Esiste una parte
di umanità - per fortuna non numerosissima - che non percepisce (o non vuole
percepire) il trascorrere del tempo; questa carenza di comprensione, fa
illudere tali persone che per loro permanga uno stato di gioventù anche in
tarda età, quando tutti sanno che, col passare degli anni, una delle prime cose
che vengono a mancare nel corpo umano è quella bellezza fisica, capace di
attrarre e di risvegliare i sensi più assopiti degli esseri umani. Tali
individui non pensano agli anni della vecchiaia, e tendono, anche da vecchi, a
comportarsi come se fossero ancora giovani: esibendo il proprio corpo ormai
privo di attrattive, se non sgradevole agli occhi della gente. Questo preambolo
mi è utile per introdurre Comare Coletta:
poesia di Aldo Palazzeschi (Firenze 1885 - Roma 1974) presente già in Lanterna (seconda raccolta poetica dello
scrittore toscano uscita nel 1907) che parla - in modo cinico e spietato - di
una donna anziana, che in passato probabilmente possedeva una bellezza
evidente, e che grazie a questa dote fisica riusciva a vivere più che
agiatamente, esibendo il proprio corpo in spettacoli pubblici. Ora, forse
perché ha sperperato il patrimonio di cui poteva godere, Coletta si ritrova in
uno stato di totale povertà; non sapendo fare altro, per tirare avanti continua
ad esibirsi sulla strada; ripete, col corpo di una vecchia, i movimenti usuali
che faceva quando era giovane e bella (e magari svestita), davanti ad un
pubblico interessatissimo.
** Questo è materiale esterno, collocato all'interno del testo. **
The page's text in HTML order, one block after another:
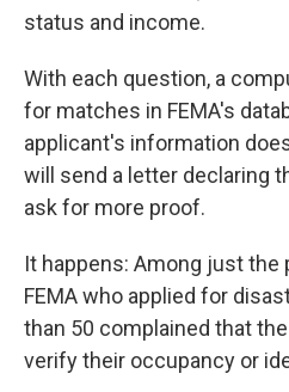
status and income.
With each question, a
for matches in FEMA's
applicant's information
will send a letter declaring
ask for more proof.
It happens: Among just the
FEMA who applied for
than 50 complained that
verify their occupancy or

Ora, però, quei pochi che la stanno a guardare,
ridono di lei, la scherniscono e, il più delle volte, nemmeno le lasciano una
monetina per pietà. In questi versi, Palazzeschi è come se desse la voce ad uno
dei passanti, che guardano e riconoscono la vecchia Coletta; la ricordano ai
tempi in cui si esibiva in tutt'altri spettacoli, e non la biasimano, non hanno
alcuna pena di lei: la considerano, piuttosto, una persona che merita la sua
attuale situazione; per tale motivo, con rabbia e con estremo disprezzo, le
urlano contro delle invettive, quasi divertendosi nel vederla in uno stato di completa indigenza. Lei, sorda ad ogni voce, continua il suo esecrabile
numero fino allo sfinimento.
— Saltella e
balletta comare Coletta!
Saltella e
balletta! —
Smagrita ricurva
la piccola vecchia.
girando le strade
saltella e balletta.
Si ferma la gente
a guardarla,
di rado taluno le
getta denaro,
saltella più
lesta la vecchia al tintinno,
ringrazia provandosi
ancora
di reggere a la
piruetta.
Talvolta ella
cade fra il lazzo e le risa,
nessuno le porge
la mano,
nessuno a
soccorrerla viene.
— Saltella e
balletta comare Coletta!
Saltella e
balletta!
— La tua
perucchina, comare Coletta,
ne perde il
capecchio!
— E il bel
mazzolino, comare Coletta!
Di fiori assai
freschi!
Ancora non ànno
lasciato cadere
il vivo
scarlatto!
— Ricordan quei
fiori, comare Coletta,
gli antichi
splendori?
— Danzavi nel
mezzo ai ripalchi
n'è vero, comare
Coletta?
Danzavi vestita
di luci, cosparsa di gemme,
coperta soltanto
dai guardi malefici, vero?
— Ricordi le
luci, le gemme,
le vesti
smaglianti?
— Ricordi il tuo
sozzo peccato? —
Tu sei maledetta,
comare Coletta!
Vecchiaccia
d'inferno!
— Saltella e
balletta comare Coletta!
Saltella e
balletta! —
Ricurva,
sciancata, provandosi ancora
di reggere a la
piruetta,
s'aggira per fame
la vecchia rugosa,
trascina la
logora veste pendente a brandelli,
le cade a
pennecchi di capo il capecchio
fra il lazzo e le
risa,
la rabbia le
serra la bocca di rughe ormai fossa,
soltanto il
mazzetto di fiori scarlatti
ancora le ride
nel mezzo del petto.
— Saltella e
balletta comare Coletta!
Saltella e
balletta!
(da
"Lanterna", Stab. Tip. Aldino, Firenze 1907, pp. 21-22)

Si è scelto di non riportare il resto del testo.